The xn parameter - weight of a no vote. Default 8.0. Decreasing this weight to around 3 or 4 may give better performance on denoised data.

dn

The dn parameter - pseudo-count prior on number of no votes. Default 1.4. Probably no good reason to change this unless you can retune to a good benchmark for your data. Reasonable values are probably in the range from 0.2 to 2.

xa

The xa parameter - weight of an abstain vote. Default 1. So far, results do not seem to be very sensitive to this parameter, but if you have a good training set might be worth trying. Reasonable values might range from 0.1 to 2.

chunks

The chunks parameter is the number of chunks to extract from the query sequence when searching for parents. Default 4.

minchunk

The minchunk parameter is the minimum length of a chunk. Default 64.

idsmoothwindow

The idsmoothwindow parameter is the length of id smoothing window. Default 32.

minsmoothid

The minsmoothid parameter - minimum factional identity over smoothed window of candidate parent. Default 0.95.

maxp

The maxp parameter - maximum number of candidate parents to consider. Default 2. In tests so far, increasing maxp gives only a very small improvement in sensivity but tends to increase the error rate quite a bit.

skipgaps

The skipgaps parameter controls how gapped columns affect counting of diffs.

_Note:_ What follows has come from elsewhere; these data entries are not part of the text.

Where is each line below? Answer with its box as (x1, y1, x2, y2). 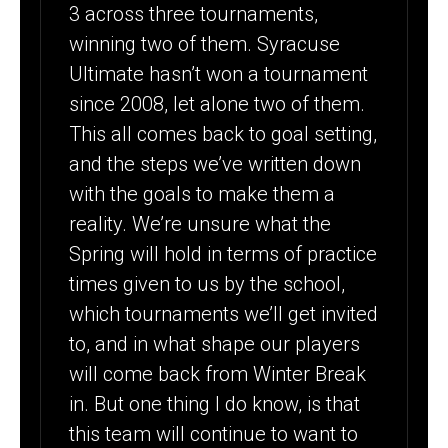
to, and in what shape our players (69, 332, 361, 357)
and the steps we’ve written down (69, 152, 362, 177)
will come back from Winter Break (69, 362, 367, 387)
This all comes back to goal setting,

If skipgaps is set to T, columns containing gaps do not found as diffs. Default=T.

skipgaps2

The skipgaps2 parameter controls how gapped columns affect counting of diffs. If skipgaps2 is set to T, if column is immediately adjacent to a column containing a gap, it is not counted as a diff. Default=T.

minlen

The minlen parameter is the minimum unaligned sequence length. Defaults 10. Applies to both query and reference sequences.

maxlen

The maxlen parameter is the maximum unaligned sequence length. Defaults 10000. Applies to both query and reference sequences.

ucl

The ucl parameter - use local-X alignments. Default is global-X or false. On tests so far, global-X is always better; this option is retained because it just might work well on some future type of data.

queryfract

The queryfract parameter - minimum fraction of the query sequence that must be covered by a local-X alignment. Default 0.5. Applies only when ucl is true.

strand

Revisions

  • 1.22.0 Added group option
  • 1.22.0 mothur now calls the uchime executable.
  • 1.23.0 Paralellized for Windows.
  • 1.23.0 Added column headings to .chimera file.
  • 1.23.0 fixed bug with uchime executable location. - http://www.mothur.org/forum/viewtopic.php?f=4&t=1379
  • 1.28.0 Added count parameter
  • 1.28.0 Bug Fix - spaces in uchime path causing crash
  • 1.29.0 Added dereplicate and strand parameters.
  • 1.30.0 With count file and dereplicate=t will create a *.pick.count_table file.
  • 1.30.0 - Bug Fix: dereplicate=t, remove.seqs(dups=f) was not removing all redundant chimeras.
  • 1.32.1 Bug Fix: count table and dereplicate=t caused total=0 error message. - http://www.mothur.org/forum/viewtopic.php?f=4&t=2620
  • 1.33.0 Improved work balance load between processors when processing by group.
  • 1.36.0 Adds method tag to output files. - http://www.mothur.org/forum/viewtopic.php?f=5&t=3636&p=10748#p10748
  • 1.38.0 Error generated when filenames are too long for uchime program.
  • 1.39.0 Fixes Windows multiple processors with groups crash.
  • 1.40.0 Rewrite of threaded code. Default processors=Autodetect number of available processors and use all available.